WHAT IS NEEDED =
What lines below contain the string "tips"? List them all.

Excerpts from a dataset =
○ ○ ○

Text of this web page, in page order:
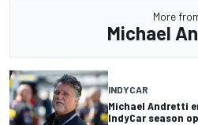
More
Michael
INDYCAR
Michael Andretti
IndyCar season
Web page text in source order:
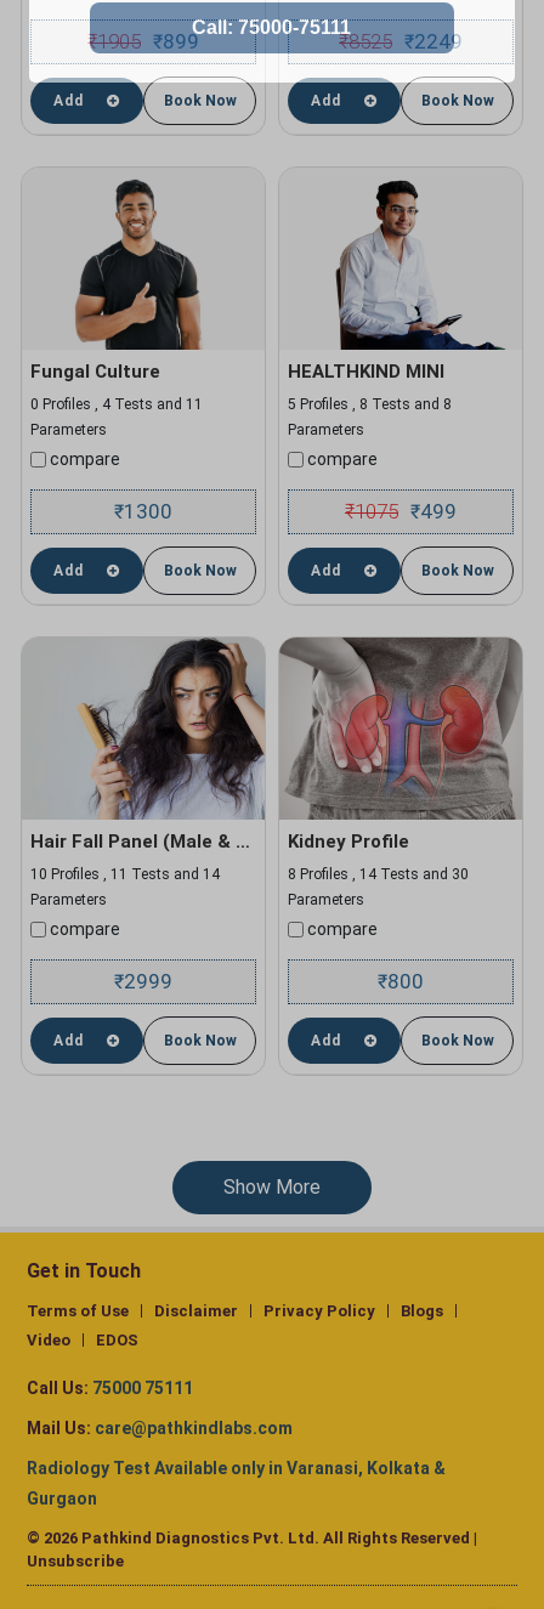
₹1905 ₹899
Add Book Now
₹8525 ₹2249
Add Book Now
Fungal Culture
0 Profiles , 4 Tests and 11
Parameters
compare
₹1300
Add Book Now
HEALTHKIND MINI
5 Profiles , 8 Tests and 8
Parameters
compare
₹1075 ₹499
Add Book Now
Hair Fall Panel (Male & Female)
10 Profiles , 11 Tests and 14
Parameters
compare
₹2999
Add Book Now
Kidney Profile
8 Profiles , 14 Tests and 30
Parameters
compare
₹800
Add Book Now
Show More
Get in Touch
Terms of Use Disclaimer Privacy Policy
Blogs
Video
EDOS
Call Us: 75000 75111
Mail Us: care@pathkindlabs.com
Radiology Test Available only in Varanasi, Kolkata &
Gurgaon
© 2026 Pathkind Diagnostics Pvt. Ltd. All Rights Reserved |
Unsubscribe
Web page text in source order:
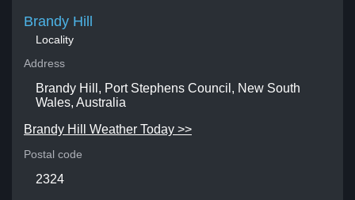
Brandy Hill
Locality
Address
Brandy Hill, Port Stephens Council, New South
Wales, Australia
Brandy Hill Weather Today >>
Postal code
2324
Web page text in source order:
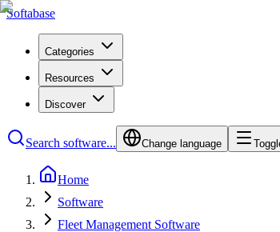
Softabase
Categories
Resources
Discover
Search software... Change language
Home
Software
Fleet Management Software
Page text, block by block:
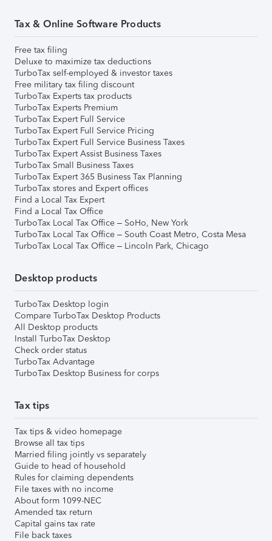
Tax & Online Software Products
Free tax filing
Deluxe to maximize tax deductions
TurboTax self-employed & investor taxes
Free military tax filing discount
TurboTax Experts tax products
TurboTax Experts Premium
TurboTax Expert Full Service
TurboTax Expert Full Service Pricing
TurboTax Expert Full Service Business Taxes
TurboTax Expert Assist Business Taxes
TurboTax Small Business Taxes
TurboTax Expert 365 Business Tax Planning
TurboTax stores and Expert offices
Find a Local Tax Expert
Find a Local Tax Office
TurboTax Local Tax Office – SoHo, New York
TurboTax Local Tax Office – South Coast Metro, Costa Mesa
TurboTax Local Tax Office – Lincoln Park, Chicago
Desktop products
TurboTax Desktop login
Compare TurboTax Desktop Products
All Desktop products
Install TurboTax Desktop
Check order status
TurboTax Advantage
TurboTax Desktop Business for corps
Tax tips
Tax tips & video homepage
Browse all tax tips
Married filing jointly vs separately
Guide to head of household
Rules for claiming dependents
File taxes with no income
About form 1099-NEC
Amended tax return
Capital gains tax rate
File back taxes

○ ○ ○

SOLVED EXERCISE =
Tax tips
Tax tips & video homepage
Browse all tax tips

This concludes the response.